## [ABOUT THIS TASK]
Copy the data that appears below exactly. Drop the pictures.

(Collected data)
—————

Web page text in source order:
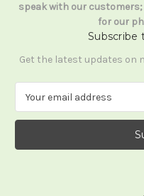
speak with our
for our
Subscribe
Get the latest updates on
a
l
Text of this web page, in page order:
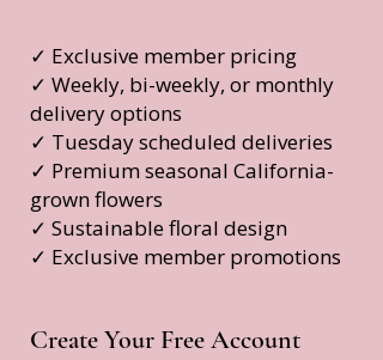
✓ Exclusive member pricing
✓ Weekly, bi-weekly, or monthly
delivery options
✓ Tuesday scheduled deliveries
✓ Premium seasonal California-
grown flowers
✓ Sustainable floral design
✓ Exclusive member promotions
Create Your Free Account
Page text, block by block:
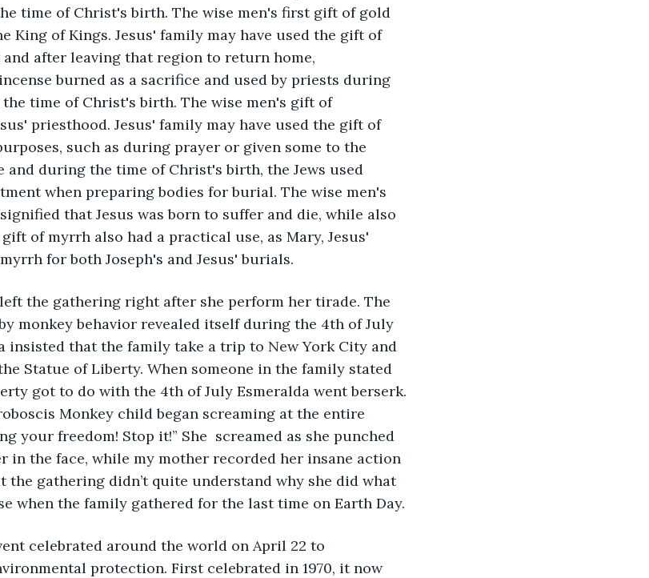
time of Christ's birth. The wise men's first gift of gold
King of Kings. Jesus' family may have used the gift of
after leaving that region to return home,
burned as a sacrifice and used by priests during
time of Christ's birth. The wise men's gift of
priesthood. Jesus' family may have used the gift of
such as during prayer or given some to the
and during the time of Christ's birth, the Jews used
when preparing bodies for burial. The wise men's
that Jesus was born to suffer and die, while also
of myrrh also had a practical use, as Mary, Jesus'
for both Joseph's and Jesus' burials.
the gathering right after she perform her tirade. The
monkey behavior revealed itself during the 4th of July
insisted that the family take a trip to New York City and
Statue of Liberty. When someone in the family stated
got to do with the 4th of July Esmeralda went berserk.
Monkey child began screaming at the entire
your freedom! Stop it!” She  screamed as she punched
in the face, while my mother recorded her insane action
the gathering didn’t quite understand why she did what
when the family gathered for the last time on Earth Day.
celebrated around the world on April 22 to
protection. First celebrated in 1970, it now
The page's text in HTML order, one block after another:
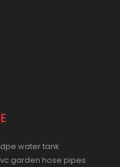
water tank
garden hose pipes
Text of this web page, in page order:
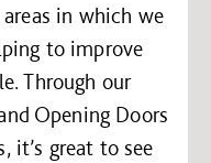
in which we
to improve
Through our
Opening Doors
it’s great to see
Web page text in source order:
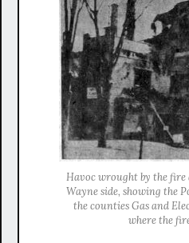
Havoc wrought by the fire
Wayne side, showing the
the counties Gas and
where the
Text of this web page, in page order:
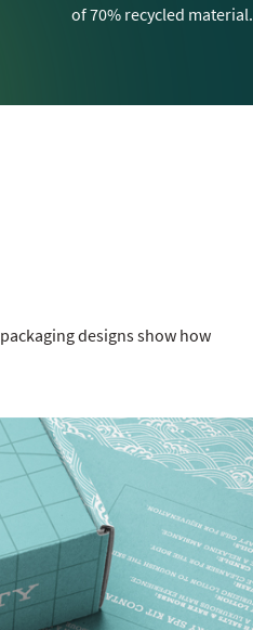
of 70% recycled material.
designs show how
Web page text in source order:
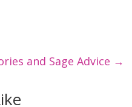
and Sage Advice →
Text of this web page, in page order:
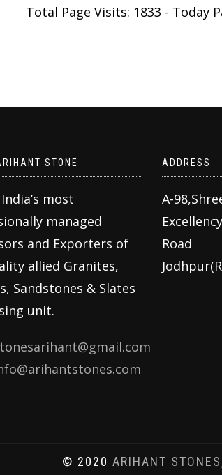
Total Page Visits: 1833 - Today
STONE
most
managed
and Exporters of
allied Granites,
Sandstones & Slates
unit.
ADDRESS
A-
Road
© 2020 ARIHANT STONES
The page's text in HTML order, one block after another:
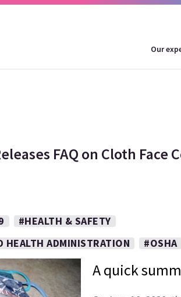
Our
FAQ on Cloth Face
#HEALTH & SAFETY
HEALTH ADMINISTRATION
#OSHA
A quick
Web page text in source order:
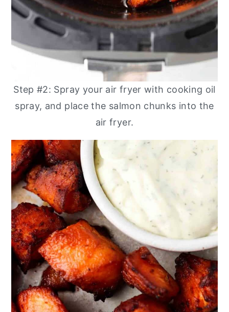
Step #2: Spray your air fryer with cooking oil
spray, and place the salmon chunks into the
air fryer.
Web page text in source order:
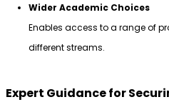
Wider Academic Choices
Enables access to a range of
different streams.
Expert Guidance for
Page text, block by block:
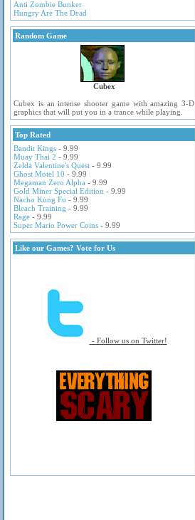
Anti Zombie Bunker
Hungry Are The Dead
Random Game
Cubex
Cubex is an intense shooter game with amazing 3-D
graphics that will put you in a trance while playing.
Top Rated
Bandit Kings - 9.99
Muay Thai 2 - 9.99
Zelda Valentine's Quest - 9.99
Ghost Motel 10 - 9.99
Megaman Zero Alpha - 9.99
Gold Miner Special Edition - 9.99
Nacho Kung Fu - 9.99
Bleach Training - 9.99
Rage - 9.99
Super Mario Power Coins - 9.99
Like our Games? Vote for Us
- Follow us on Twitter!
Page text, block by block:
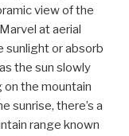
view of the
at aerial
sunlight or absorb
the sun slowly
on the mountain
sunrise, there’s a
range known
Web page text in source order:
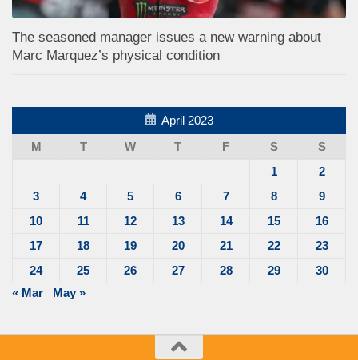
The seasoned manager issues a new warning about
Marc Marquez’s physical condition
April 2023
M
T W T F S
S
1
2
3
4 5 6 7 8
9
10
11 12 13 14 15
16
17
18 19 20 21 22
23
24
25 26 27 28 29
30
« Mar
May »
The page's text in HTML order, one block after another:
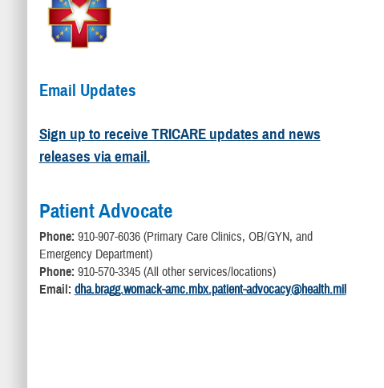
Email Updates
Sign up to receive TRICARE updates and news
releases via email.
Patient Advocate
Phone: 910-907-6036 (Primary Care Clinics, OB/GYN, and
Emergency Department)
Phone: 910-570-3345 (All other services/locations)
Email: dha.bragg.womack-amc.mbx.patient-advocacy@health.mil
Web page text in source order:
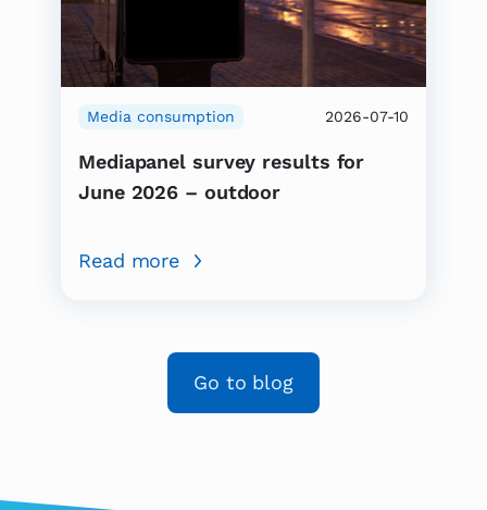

—————

## [SOLUTION FOR THIS PROBLEM]
Web page text in source order:
speak with our
for our
Subscribe
Get the latest updates on
a
l
Text of this web page, in page order:
✓ Exclusive member pricing
✓ Weekly, bi-weekly, or monthly
delivery options
✓ Tuesday scheduled deliveries
✓ Premium seasonal California-
grown flowers
✓ Sustainable floral design
✓ Exclusive member promotions
Create Your Free Account
Page text, block by block:
time of Christ's birth. The wise men's first gift of gold
King of Kings. Jesus' family may have used the gift of
after leaving that region to return home,
burned as a sacrifice and used by priests during
time of Christ's birth. The wise men's gift of
priesthood. Jesus' family may have used the gift of
such as during prayer or given some to the
and during the time of Christ's birth, the Jews used
when preparing bodies for burial. The wise men's
that Jesus was born to suffer and die, while also
of myrrh also had a practical use, as Mary, Jesus'
for both Joseph's and Jesus' burials.
the gathering right after she perform her tirade. The
monkey behavior revealed itself during the 4th of July
insisted that the family take a trip to New York City and
Statue of Liberty. When someone in the family stated
got to do with the 4th of July Esmeralda went berserk.
Monkey child began screaming at the entire
your freedom! Stop it!” She  screamed as she punched
in the face, while my mother recorded her insane action
the gathering didn’t quite understand why she did what
when the family gathered for the last time on Earth Day.
celebrated around the world on April 22 to
protection. First celebrated in 1970, it now
The page's text in HTML order, one block after another:
water tank
garden hose pipes
Text of this web page, in page order:
in which we
to improve
Through our
Opening Doors
it’s great to see
Web page text in source order:
Havoc wrought by the fire
Wayne side, showing the
the counties Gas and
where the
Text of this web page, in page order:
of 70% recycled material.
designs show how
Web page text in source order:
and Sage Advice →
Text of this web page, in page order:
Total Page Visits: 1833 - Today
STONE
most
managed
and Exporters of
allied Granites,
Sandstones & Slates
unit.
ADDRESS
A-
Road
© 2020 ARIHANT STONES
The page's text in HTML order, one block after another:
Our
FAQ on Cloth Face
#HEALTH & SAFETY
HEALTH ADMINISTRATION
#OSHA
A quick
Web page text in source order:
Step #2: Spray your air fryer with cooking oil
spray, and place the salmon chunks into the
air fryer.
Web page text in source order:
Wider Academic Choices
Enables access to a range of
different streams.
Expert Guidance for
Page text, block by block:
Anti Zombie Bunker
Hungry Are The Dead
Random Game
Cubex
Cubex is an intense shooter game with amazing 3-D
graphics that will put you in a trance while playing.
Top Rated
Bandit Kings - 9.99
Muay Thai 2 - 9.99
Zelda Valentine's Quest - 9.99
Ghost Motel 10 - 9.99
Megaman Zero Alpha - 9.99
Gold Miner Special Edition - 9.99
Nacho Kung Fu - 9.99
Bleach Training - 9.99
Rage - 9.99
Super Mario Power Coins - 9.99
Like our Games? Vote for Us
- Follow us on Twitter!
Page text, block by block:
view of the
at aerial
sunlight or absorb
the sun slowly
on the mountain
sunrise, there’s a
range known
Web page text in source order:
The seasoned manager issues a new warning about
Marc Marquez’s physical condition
April 2023
M
T W T F S
S
1
2
3
4 5 6 7 8
9
10
11 12 13 14 15
16
17
18 19 20 21 22
23
24
25 26 27 28 29
30
« Mar
May »
The page's text in HTML order, one block after another:
Email Updates
Sign up to receive TRICARE updates and news
releases via email.
Patient Advocate
Phone: 910-907-6036 (Primary Care Clinics, OB/GYN, and
Emergency Department)
Phone: 910-570-3345 (All other services/locations)
Email: dha.bragg.womack-amc.mbx.patient-advocacy@health.mil
Web page text in source order:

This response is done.